EXERCISE PROMPT: Everything in the records below must be repeated exactly, except the pictures.

GIVEN RECORDS:
»»

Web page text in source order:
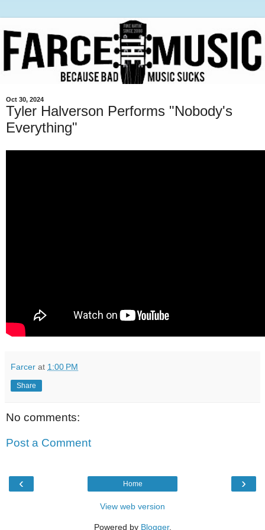
Oct 30, 2024
Tyler Halverson Performs "Nobody's
Everything"
Farcer at 1:00 PM
Share
No comments:
Post a Comment
‹ ›
Home
View web version
Powered by Blogger.
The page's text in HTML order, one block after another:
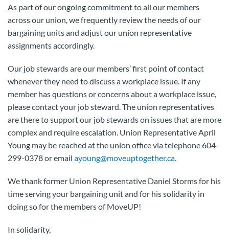
As part of our ongoing commitment to all our members
across our union, we frequently review the needs of our
bargaining units and adjust our union representative
assignments accordingly.
Our job stewards are our members’ first point of contact
whenever they need to discuss a workplace issue. If any
member has questions or concerns about a workplace issue,
please contact your job steward. The union representatives
are there to support our job stewards on issues that are more
complex and require escalation. Union Representative April
Young may be reached at the union office via telephone 604-
299-0378 or email ayoung@moveuptogether.ca.
We thank former Union Representative Daniel Storms for his
time serving your bargaining unit and for his solidarity in
doing so for the members of MoveUP!
In solidarity,

««

EXERCISE RESPONSE:
Web page text in source order:
Oct 30, 2024
Tyler Halverson Performs "Nobody's
Everything"
Farcer at 1:00 PM
Share
No comments:
Post a Comment
‹ ›
Home
View web version
Powered by Blogger.
The page's text in HTML order, one block after another:
As part of our ongoing commitment to all our members
across our union, we frequently review the needs of our
bargaining units and adjust our union representative
assignments accordingly.
Our job stewards are our members’ first point of contact
whenever they need to discuss a workplace issue. If any
member has questions or concerns about a workplace issue,
please contact your job steward. The union representatives
are there to support our job stewards on issues that are more
complex and require escalation. Union Representative April
Young may be reached at the union office via telephone 604-
299-0378 or email ayoung@moveuptogether.ca.
We thank former Union Representative Daniel Storms for his
time serving your bargaining unit and for his solidarity in
doing so for the members of MoveUP!
In solidarity,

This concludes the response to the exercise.